[The problem]:
Can you print the data exactly and leave out each image?

[Given data]:
· · · · ·

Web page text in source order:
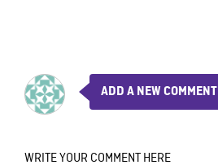
ADD A NEW COMMENT
WRITE YOUR COMMENT HERE
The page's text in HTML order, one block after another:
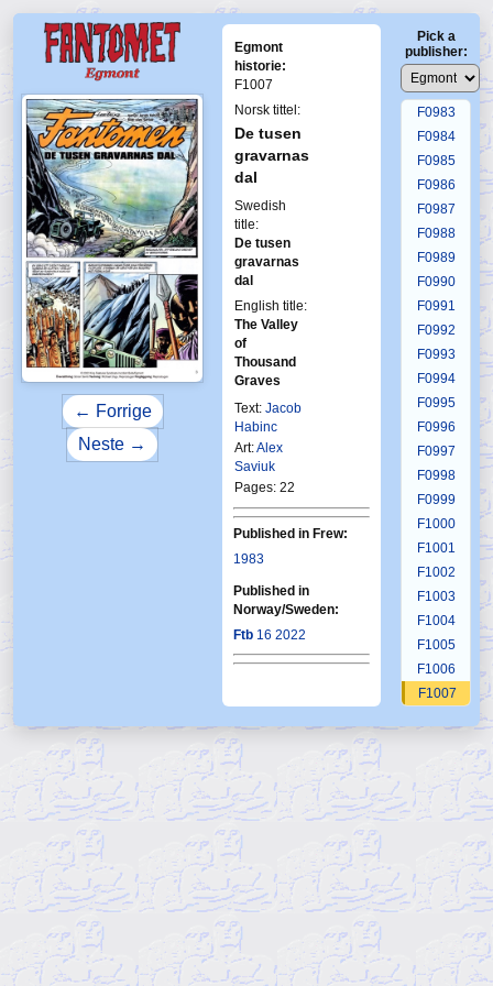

· · · · ·

[Output of the exercise]:
Web page text in source order:
ADD A NEW COMMENT
WRITE YOUR COMMENT HERE
The page's text in HTML order, one block after another:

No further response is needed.